These are some testimonies of victims, perpetrators an liberators. I will not specify who is who, but the language makes the testimony and context clear.
At the end of blog is a description on one method of mass murder which was used by the einsatzgruppen.
Hans Friedrich:
“The order said—they are to be shot.” “And for me, that was binding.”
Gertrude Deak:
“We had to stand and watch, while the two girls dug their own graves, then were shot, and we had to bury them.”
Gina Rappaport:
“After two years they [the SS] told us to pack our things and go to the station, and they put us on a train
which travelled for a [sic] unknown destination. We were seven days in the train travelling very slowly,
when we were liberated by the American army on the 13th of April. It was the luckiest day of my life.
At that moment I was bathing in the river when I saw the first American soldier from afar. What a joy.
I couldn’t believe my eyes. I was sure it was a dream, but still it was true.
A few minutes before the American soldiers arrived we were told that we should have to go on foot over
the Elbe River. But the American army saved us from a sure death, which we will never forget.
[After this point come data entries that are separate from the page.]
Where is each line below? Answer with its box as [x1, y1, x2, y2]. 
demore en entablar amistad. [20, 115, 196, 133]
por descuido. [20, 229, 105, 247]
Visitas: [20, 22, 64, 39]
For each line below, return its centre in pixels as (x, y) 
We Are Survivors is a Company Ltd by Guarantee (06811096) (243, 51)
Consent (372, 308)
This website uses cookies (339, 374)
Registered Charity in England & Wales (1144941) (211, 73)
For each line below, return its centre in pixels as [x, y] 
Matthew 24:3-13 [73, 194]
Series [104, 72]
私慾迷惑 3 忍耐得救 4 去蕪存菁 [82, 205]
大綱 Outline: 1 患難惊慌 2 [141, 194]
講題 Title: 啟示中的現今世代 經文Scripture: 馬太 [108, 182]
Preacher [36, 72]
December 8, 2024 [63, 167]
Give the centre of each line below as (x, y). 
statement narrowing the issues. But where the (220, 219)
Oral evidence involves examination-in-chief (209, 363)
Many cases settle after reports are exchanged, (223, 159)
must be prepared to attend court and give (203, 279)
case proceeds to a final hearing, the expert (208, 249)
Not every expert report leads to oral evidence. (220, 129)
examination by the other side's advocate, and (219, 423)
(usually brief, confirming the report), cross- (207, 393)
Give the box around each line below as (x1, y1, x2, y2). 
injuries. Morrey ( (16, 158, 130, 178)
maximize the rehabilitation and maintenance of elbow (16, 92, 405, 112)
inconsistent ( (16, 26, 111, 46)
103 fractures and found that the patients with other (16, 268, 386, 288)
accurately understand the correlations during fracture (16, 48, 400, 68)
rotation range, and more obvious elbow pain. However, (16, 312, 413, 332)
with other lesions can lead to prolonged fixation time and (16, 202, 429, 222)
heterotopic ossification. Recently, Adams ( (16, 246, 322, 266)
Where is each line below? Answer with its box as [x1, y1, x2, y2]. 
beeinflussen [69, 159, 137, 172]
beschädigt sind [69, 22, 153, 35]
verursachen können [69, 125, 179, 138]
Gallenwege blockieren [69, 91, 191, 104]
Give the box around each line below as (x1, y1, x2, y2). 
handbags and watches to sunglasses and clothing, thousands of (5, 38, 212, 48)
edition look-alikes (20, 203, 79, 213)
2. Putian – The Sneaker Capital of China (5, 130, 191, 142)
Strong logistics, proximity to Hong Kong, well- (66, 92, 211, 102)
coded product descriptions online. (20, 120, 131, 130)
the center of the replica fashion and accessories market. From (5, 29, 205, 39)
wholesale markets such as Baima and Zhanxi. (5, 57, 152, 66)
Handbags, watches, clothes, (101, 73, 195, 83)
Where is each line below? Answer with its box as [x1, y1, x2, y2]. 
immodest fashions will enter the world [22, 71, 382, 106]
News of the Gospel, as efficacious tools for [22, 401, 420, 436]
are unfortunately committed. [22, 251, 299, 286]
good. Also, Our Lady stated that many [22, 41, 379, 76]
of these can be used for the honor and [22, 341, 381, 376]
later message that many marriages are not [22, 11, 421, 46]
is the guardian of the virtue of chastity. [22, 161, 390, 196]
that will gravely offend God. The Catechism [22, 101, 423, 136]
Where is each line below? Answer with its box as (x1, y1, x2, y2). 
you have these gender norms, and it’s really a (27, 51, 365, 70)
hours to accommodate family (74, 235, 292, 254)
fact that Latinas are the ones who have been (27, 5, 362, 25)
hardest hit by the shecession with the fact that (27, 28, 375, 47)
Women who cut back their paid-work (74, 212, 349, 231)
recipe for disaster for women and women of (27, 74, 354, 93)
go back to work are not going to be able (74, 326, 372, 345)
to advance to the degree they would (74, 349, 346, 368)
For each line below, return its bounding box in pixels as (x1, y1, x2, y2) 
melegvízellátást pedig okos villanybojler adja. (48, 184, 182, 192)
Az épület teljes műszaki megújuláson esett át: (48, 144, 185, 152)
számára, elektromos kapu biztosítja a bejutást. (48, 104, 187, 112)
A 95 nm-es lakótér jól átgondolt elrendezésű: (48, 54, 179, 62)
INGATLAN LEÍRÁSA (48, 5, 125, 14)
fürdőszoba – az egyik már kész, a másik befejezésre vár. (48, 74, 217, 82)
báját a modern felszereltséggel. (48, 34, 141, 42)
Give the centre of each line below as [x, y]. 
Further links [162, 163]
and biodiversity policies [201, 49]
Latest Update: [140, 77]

I was also sad this day because I remembered how many people of value had died and couldn’t see the
liberation and the fall of the barbarian, Hitler. I shall never forget what I owe to the American army.
I hope that I will be able to estimate the right value, what the Americans have done for us. Now, after
five years of suffering I shall know how to appreciate the more my liberty.”
Rudolf Höss:
“True opponents of the state had to be securely locked up. Only the SS were capable of protecting the National Socialist State from all internal danger. All other organisations lacked the necessary toughness.”
Jerzy Bielecki:
“I saw an SS-man, a junior officer, walking around the gravel pit with a pistol in his hand…It was sadism. ‘You dogs! You damned communists! You pieces of shit!’ Horrible words like these. And from time to time he would direct the pistol downwards and shoot: pow… pow pow.”
Sergeant Leon Bass:
“We were in the intelligence reconnaissance section of our unit and we went right to Buchenwald. And that
was the day that I was to discover what had really been going on in Europe under the Nazis because
I walked through the gates and I saw walking dead people.
And just looking at these people who were skin and bone and dressed in those pajama-type uniforms,
their heads clean shaved, and filled with sores through the malnutrition. I just looked at this in amazement
and I said to myself, you know, “My God, who are these people? What was their crime?” You know?
It’s hard for me to try to understand why anyone could have been treated this way. I don’t care what they
had done. And I didn’t have any way of thinking or putting a handle on it, no frame of reference. I was
only 20. Had I been told, I doubt if I could have had, in my mind’s eye, envisioned anything as horrible as I saw”
Heinz Mayer:
“As the Americans were approaching, the SS thought that it was them who were firing the shots, The SS fled, and the prisoners armed themselves with the abandoned weapons. We occupied all the watchtowers and blocked the forest in the direction of Weimar in order to intercept any returning SS.”
Hans Friedrich
“Because my hatred towards the Jews is too great. And I admit my thinking on this point is unjust, I admit this. But what I experienced from my earliest youth when I was living on a farm, what the Jews were doing to us—well that will never change. That is my unshakeable conviction.”
Lieutenant Marie Knowles Ellifritz:
“The emotional trauma caused by our medical participation in the liberation of the European concentration
camps was beyond belief. As Americans and as women we never before had been subjected to such inhumanity to man. And my initial feeling was of a tremendous job to do.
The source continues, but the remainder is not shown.